#### WORK ITEM
What is needed is an exact retyping of each entry, pictures excluded.

---------- RECORDS FOR THIS EXERCISE ----------

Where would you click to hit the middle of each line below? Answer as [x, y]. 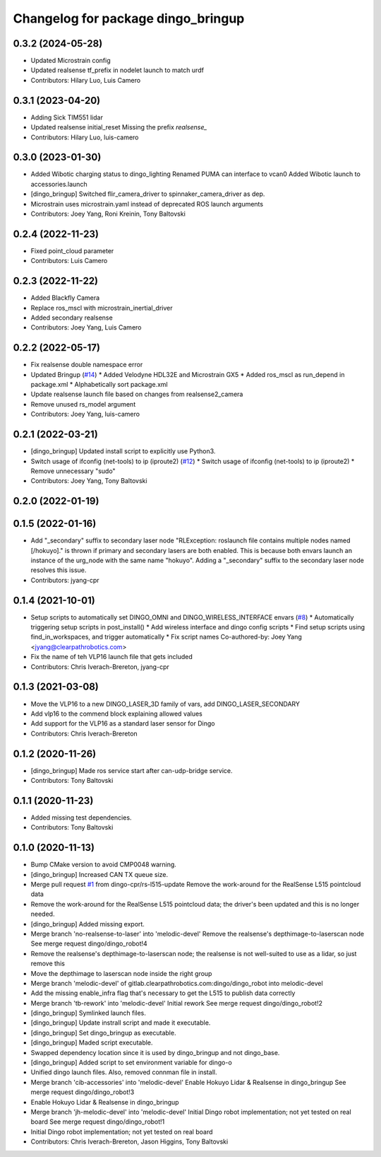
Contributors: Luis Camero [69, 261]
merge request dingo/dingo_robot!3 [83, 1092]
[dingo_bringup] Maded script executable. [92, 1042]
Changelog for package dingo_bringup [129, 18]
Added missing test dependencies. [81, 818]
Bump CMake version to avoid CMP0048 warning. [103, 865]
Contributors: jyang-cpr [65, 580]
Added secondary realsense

----------

#### TASK ANSWER
Where would you click to hit the middle of each line below? Answer as [x, y]. 
Contributors: Luis Camero [69, 261]
merge request dingo/dingo_robot!3 [83, 1092]
[dingo_bringup] Maded script executable. [92, 1042]
Changelog for package dingo_bringup [129, 18]
Added missing test dependencies. [81, 818]
Bump CMake version to avoid CMP0048 warning. [103, 865]
Contributors: jyang-cpr [65, 580]
Added secondary realsense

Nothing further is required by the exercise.